Keep the last four to six turns verbatim and compress the rest into a structured summary. The summary captures decisions made, facts established, and current task state. Any open threads the agent needs to track stay in the summary. You evict the transcript. You keep the information.

A compaction implementation we built for a Melbourne professional services firm reduced input token consumption by 67% on their document-review agent, with no measurable quality loss on their benchmark tasks. Engineering effort was two weeks. Annual token cost savings, at their call volume, were $22,000. The savings covered the build cost within five months.

Retrieval on demand

Do not pre-load context speculatively. Build explicit retrieval primitives into the agent (search, lookup, fetch) and let the agent pull what it needs at the moment it needs it. This is architecturally different from loading everything at session start and expecting the model to identify the relevant signal in a dense, accumulated context.
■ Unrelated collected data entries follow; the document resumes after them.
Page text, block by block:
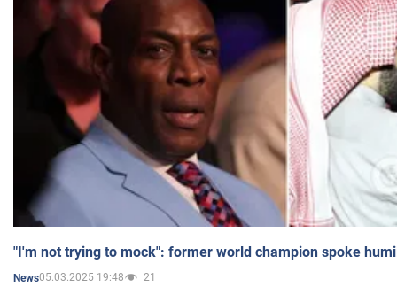
"I'm not trying to mock": former world champion spoke
News05.03.2025 19:48 21
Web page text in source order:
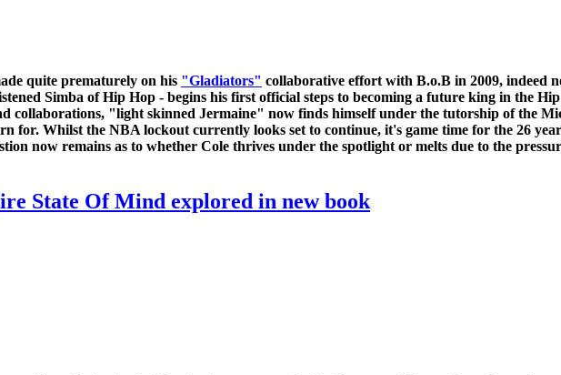
quite prematurely on his "Gladiators" collaborative effort with B.o.B in 2009, indeed
Simba of Hip Hop - begins his first official steps to becoming a future king in the
collaborations, "light skinned Jermaine" now finds himself under the tutorship of the
for. Whilst the NBA lockout currently looks set to continue, it's game time for the 26
now remains as to whether Cole thrives under the spotlight or melts due to the
State Of Mind explored in new book
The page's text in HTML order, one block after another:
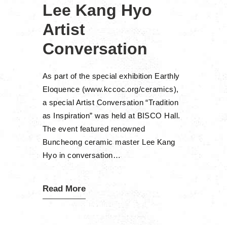
Lee Kang Hyo
Artist
Conversation
As part of the special exhibition Earthly
Eloquence (www.kccoc.org/ceramics),
a special Artist Conversation “Tradition
as Inspiration” was held at BISCO Hall.
The event featured renowned
Buncheong ceramic master Lee Kang
Hyo in conversation…
Read More
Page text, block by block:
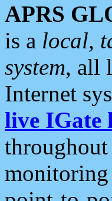
APRS
is a local,
system, all
Internet
live IGate
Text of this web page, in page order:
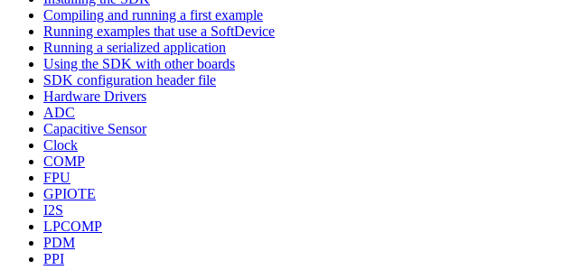
Compiling and running a first example
Running examples that use a SoftDevice
Running a serialized application
Using the SDK with other boards
SDK configuration header file
Hardware Drivers
ADC
Capacitive Sensor
Clock
COMP
FPU
GPIOTE
I2S
LPCOMP
PDM
PPI
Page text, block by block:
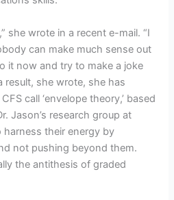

The practical constraint is latency. For a batch workflow where response time is measured in minutes, retrieval overhead is acceptable. For a synchronous customer-facing agent where users expect sub-five-second responses, retrieval strategy needs careful design: what can run asynchronously, what needs a short TTL pre-fetch, and what must be synchronous.

Eviction

When new context arrives, decide what to drop. If content from step 5 is no longer relevant to the task at step 25, evict it. Agents that lack explicit eviction logic grow their context linearly. The ceiling, when it arrives, is abrupt: context overflow errors, or sudden quality collapse, depending on how the model handles the limit.

When context engineering is not the problem

Context engineering matters for long-running, multi-step agents. For stateless or short-session agents, the patterns above add complexity without a corresponding benefit.

The agent is stateless. If each invocation starts with a clean context, accumulation cannot happen regardless of how long the session runs.
Sessions terminate quickly. An agent that completes in fewer than 10 tool calls is unlikely to reach context-engineering limits under most architectures.
Volume is low. If the agent runs 100 times per day at 80,000 tokens per call, an unoptimised context costs under $300 per month. The engineering investment will not pay back at that scale.

Context engineering is an investment. It makes sense when the agent is long-running, high-volume, or both. Applied as a default pattern to every agent a team builds, it is engineering overhead that does not earn its keep.

Measuring before you fix anything

Before changing any architecture, instrument the context window. At each agent step, log total token count, which context segments appeared in or influenced the output, and the proportion of accumulated history versus current-turn content. You can approximate output-referenced segments by checking which prior blocks the model paraphrased or cited. The resulting ratio is your context relevance score.

For most production agents we audit, that ratio sits between 15% and 35%. The remaining 65 to 85% is paying full token price and contributing nothing to output quality. At current Claude API pricing, a team running an agent at 100,000 input tokens per call with 10,000 monthly calls is spending roughly $30,000 per year in input costs alone. A 60% relevance improvement through compaction and retrieval drops that to around $12,000. Those savings typically exceed the build cost within three to four months.

A 20% context relevance score is not a model problem. It is not a prompt problem. The instrumentation takes a day. Fix what the data points to.